During the second quarter the company used $33.8 million for
operating activities. The company anticipates that the year-end
balance of cash, cash equivalents, short-term investments and
restricted cash may be between $310 and $320 million.
Webcast and Conference Call
Iovance will host a conference call and live
audio webcast to discuss financial results and provide a corporate
update today at 4:30 p.m. EDT.
To participate in the conference call, please
dial 1-844-646-4465 (domestic) or 1-615-247-0257 (international)
and reference the access code 7574927. A live and archived webcast
can be accessed in the Investors section of the company’s website
at www.iovance.com.
About Iovance Biotherapeutics,
Inc.
Iovance Biotherapeutics intends to commercialize
autologous cell therapy products for solid tumors and blood
cancers. Tumor infiltrating lymphocyte (TIL) therapy uses a
patient’s own cancer-fighting immune cells to attack solid tumors.
TIL are extracted from tumor cells, and once expanded through a
proprietary process are infused back into the patient. After
infusion, TIL enter tumor tissue, where they recognize, attack, and
destroy the tumor. The company is currently conducting pivotal
studies in patients with metastatic melanoma and advanced cervical
cancer. In addition, the company’s TIL therapies are being
investigated for the treatment of patients with locally advanced,
recurrent or metastatic cancers including head and neck and
non-small cell lung cancer. Iovance has also developed a T cell
therapy for blood cancers called peripheral blood lymphocyte (PBL)
and intends to bring that product to clinic to investigate utility
of PBL in chronic lymphocytic leukemia.
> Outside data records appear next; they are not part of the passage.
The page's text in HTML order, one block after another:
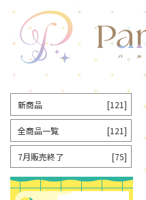
新商品 [121]
全商品一覧 [121]
7月販売終了 [75]
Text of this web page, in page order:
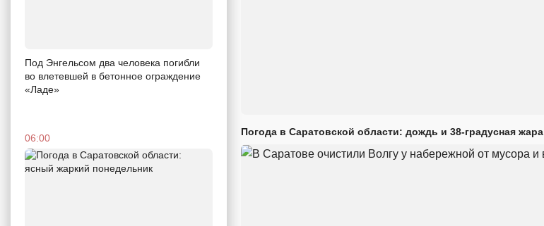
Под Энгельсом два человека погибли
во влетевшей в бетонное ограждение
«Ладе»
06:00
Погода в Саратовской области: дождь и 38-градусная жара
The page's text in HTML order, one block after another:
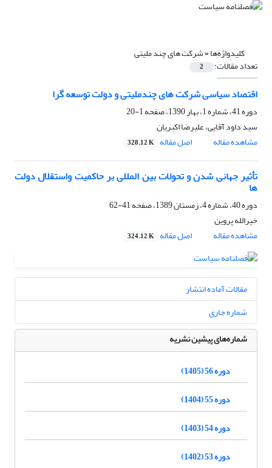
کلیدواژه‌ها =شرکت های چند ملیتی
تعداد مقالات: 2
اقتصاد سیاسی شرکت های چندملیتی و دولت توسعه گرا
دوره 41، شماره 1، بهار 1390، صفحه
1-20
سید داود آقایی، علیرضا اکبریان
مشاهده مقاله
اصل مقاله 328.12 K
تأثیر جهانی شدن و تحولات بین المللی بر حاکمیت واستقلال دولت
ها
دوره 40، شماره 4، زمستان 1389، صفحه
41-62
خیرالله پروین
مشاهده مقاله
اصل مقاله 324.12 K
مقالات آماده انتشار
شماره جاری
شماره‌های پیشین نشریه
دوره 56 (1405)
دوره 55 (1404)
دوره 54 (1403)
دوره 53 (1402)
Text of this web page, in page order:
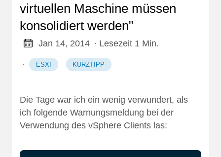
virtuellen Maschine müssen
konsolidiert werden"
Jan 14, 2014 · Lesezeit 1 Min.
· ESXI KURZTIPP
Die Tage war ich ein wenig verwundert, als
ich folgende Warnungsmeldung bei der
Verwendung des vSphere Clients las:
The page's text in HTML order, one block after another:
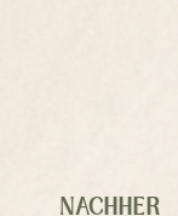
NACHHER

For more information,
please visit www.iovance.com.
Forward-Looking Statements
Certain matters discussed in this press release
are “forward-looking statements” of Iovance Biotherapeutics, Inc.
(hereinafter referred to as the “Company,” “we,” “us,” or “our”).
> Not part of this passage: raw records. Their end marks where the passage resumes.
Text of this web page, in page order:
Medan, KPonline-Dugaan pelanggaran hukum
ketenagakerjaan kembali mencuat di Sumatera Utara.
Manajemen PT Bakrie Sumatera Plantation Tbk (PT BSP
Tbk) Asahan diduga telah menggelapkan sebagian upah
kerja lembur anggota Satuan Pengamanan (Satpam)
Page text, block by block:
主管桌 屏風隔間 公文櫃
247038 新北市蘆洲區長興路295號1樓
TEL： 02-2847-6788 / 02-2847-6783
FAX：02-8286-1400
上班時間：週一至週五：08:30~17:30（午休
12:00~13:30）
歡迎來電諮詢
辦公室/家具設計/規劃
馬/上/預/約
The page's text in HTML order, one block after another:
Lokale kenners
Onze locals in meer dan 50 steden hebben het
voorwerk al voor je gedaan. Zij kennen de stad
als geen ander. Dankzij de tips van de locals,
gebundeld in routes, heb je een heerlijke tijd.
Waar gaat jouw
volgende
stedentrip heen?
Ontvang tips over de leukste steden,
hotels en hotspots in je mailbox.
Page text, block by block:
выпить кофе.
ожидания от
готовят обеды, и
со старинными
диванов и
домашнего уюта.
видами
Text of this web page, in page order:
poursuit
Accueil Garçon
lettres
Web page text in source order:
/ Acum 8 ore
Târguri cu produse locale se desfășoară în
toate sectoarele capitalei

We may, in some cases, use terms such as “predicts,” “believes,”
“potential,” “continue,” “estimates,” “anticipates,” “expects,”
“plans,” “intends,” “may,” “could,” “might,” “will,” “should” or
other words that convey uncertainty of future events or outcomes to
identify these forward-looking statements. The forward-looking
statements include, but are not limited to, risks and uncertainties
relating to the success, timing, projected enrollment,
manufacturing and production capabilities, and cost of our ongoing
clinical trials and anticipated clinical trials for our current
product candidates (including both Company-sponsored and
collaborator-sponsored trials in both the U.S. and Europe), such as
statements regarding the timing of initiation and completion of
these trials; the timing of and our ability to successfully submit,
obtain and maintain FDA or other regulatory authority approval of,
or other action with respect to, our product candidates, including
those product candidates that have been granted breakthrough
therapy designation (“BTD”) or regenerative medicine advanced
therapy designation (“RMAT”) by the FDA and new product candidates
in both solid tumor and blood cancers; the strength of the
Company’s product pipeline; the successful implementation of the
Company’s research and development programs and collaborations; the
Company’s ability to obtain tax incentives and credits; the
guidance provided for the Company’s future cash, cash equivalent,
and short term investment positions; the success of the Company’s
manufacturing, license or development agreements; the acceptance by
the market of the Company’s product candidates, if approved; and
other factors, including general economic conditions and regulatory
developments, not within the Company’s control. The factors
discussed herein could cause actual results and developments to be
materially different from those expressed in or implied by such
statements. Actual results may differ from those set forth in this
press release due to the risks and uncertainties inherent in the
Company’s business, including, without limitation: the preliminary
clinical results, which may include efficacy and safety results,
from ongoing Phase 2 studies may not be reflected in the final
analyses of these trials; the rate of enrollment may impact the
Company’s clinical trial timelines; enrollment may need to be
adjusted for the Company’s trials and cohorts within those trials
based on FDA and other regulatory agency input; the new version of
the protocol which further defines the patient population to
include more advanced patients in the Company’s cervical cancer
trial may have an adverse effect on the results reported to date;
the data within these trials may not be supportive of product
approval; the Company’s ability to address FDA or other regulatory
authority requirements relating to its clinical programs and
registrational plans, such requirements including, but not limited
to, clinical, safety, manufacturing and control requirements; the
Company’s interpretation of communications with the FDA; risks
related to the Company’s ability to maintain and benefit from
accelerated FDA review designations, including BTD and RMAT, which
may not result in a faster development process or review of the
Company’s product candidates (and which may later be rescinded by
the FDA), and does not assure approval of such product candidates
by the FDA or the ability of the Company to obtain FDA approval in
time to benefit from commercial opportunities; and the ability of
the Company to manufacture its therapies using third party
manufacturers. A further list and description of the Company’s
risks, uncertainties and other factors can be found in the
Company’s most recent Annual Report on Form 10-K and the Company’s
subsequent filings with the Securities and Exchange Commission.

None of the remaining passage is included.